It’s finally Tuesday … Going home day! I confess I was really scared, I didn’t know what it was going to be like at home, if I’d be able to adapt and the kids and all that noise… and then there were those stairs and Josh needing to go back to work. Here I was stressing and I wasn’t even home yet! There was still so much to do before we could even leave, maybe … just maybe I should take it one thing at a time.
Josh headed back to the cottage to pack up, shower and get my meds from the pharmacy. The wonderful Emma, my RN in training, would help me shower and wash my hair … Finally. I was so excited to get the gunk out and my hair wet. It had been four days since surgery and I still hadn’t seen my incision, I was a little nervous at the reality of it all. I was so used to seeing the bandage on my head, it seems so not a big deal. Kate, my nurse navigator, showed up right at this time so she took off the bandage. Her first response was “Oh Wendi, it is looking really good! Go look in the mirror.” My heart kind of jumped, not knowing what good means when you are talking about an incision in your scalp and staples holding your skin together. So I went into the bathroom and started my inspection… to be honest it scared me! I was thinking this really happened … I have the war scar to prove it. By this time, Emma was ready to wash my hair so I had to move on, no over-thinking this was going to help anything!

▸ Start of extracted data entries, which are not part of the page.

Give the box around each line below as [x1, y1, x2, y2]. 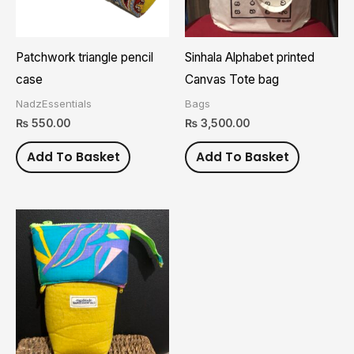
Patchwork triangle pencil [16, 50, 153, 66]
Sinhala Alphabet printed [185, 50, 314, 66]
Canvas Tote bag [185, 72, 279, 88]
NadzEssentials [16, 97, 92, 111]
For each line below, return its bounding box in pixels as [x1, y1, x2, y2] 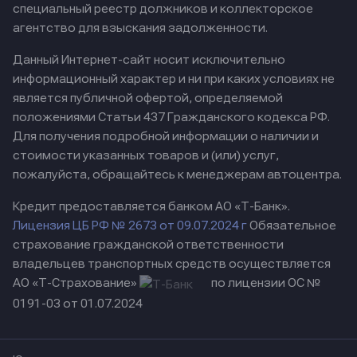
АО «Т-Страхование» [13, 277, 139, 290]
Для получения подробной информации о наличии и [13, 130, 319, 143]
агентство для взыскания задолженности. [13, 22, 268, 35]
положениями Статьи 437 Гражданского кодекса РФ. [13, 111, 330, 124]
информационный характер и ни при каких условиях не [13, 73, 335, 86]
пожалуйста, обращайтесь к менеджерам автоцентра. [13, 168, 342, 182]
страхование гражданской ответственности [13, 238, 284, 252]
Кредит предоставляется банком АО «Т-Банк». [13, 200, 290, 214]
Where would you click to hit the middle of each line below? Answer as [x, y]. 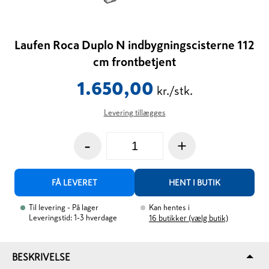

I’ve got to tell you that the warm water over my scalp was heavenly, yes my incision spot was tender but I couldn’t really feel anything, the nerves where they cut in were totally dead by the time Dr. Park sewed me back up. As I write this almost 7 weeks later I still don’t have much feeling … a brush over my head feels weird, like I have the pins and needles and it doesn’t feel like I’m actually touching it. Will that come back? I’m not sure!! Emma was ever so careful when she brushed out my hair, revealing this crazy, almost Lord of the Rings scar you would see on an orc’s skull. She was so funny … almost impressed as she finished and said, “That is so bad-ass! I wouldn’t mess with you!”
If you look carefully, I have 13 staples … I didn’t realize this until I was home when my mom was washing my hair and I asked her how many there were, just out of curiosity. If you didn’t catch it before … 13 is my birthday and favorite number and was my Daddy’s sports number and mine too. My surgery was on day 13 of this blog and now 13 staples … God loves math and numbers, did you know that? For me He has turned the unlucky, rejected number 13 into such an amazing reminder. God is in control of it all, even down to how many staples would be put in my scalp. I’m blown away seeing how He is in all the details, while holding the universe in His hands. Coincidence some may say … I think not! It is unthinkable to not recognize His handiwork and divine plan. I know there are some of you reading who don’t believe in this amazing God, I so wish you would reconsider.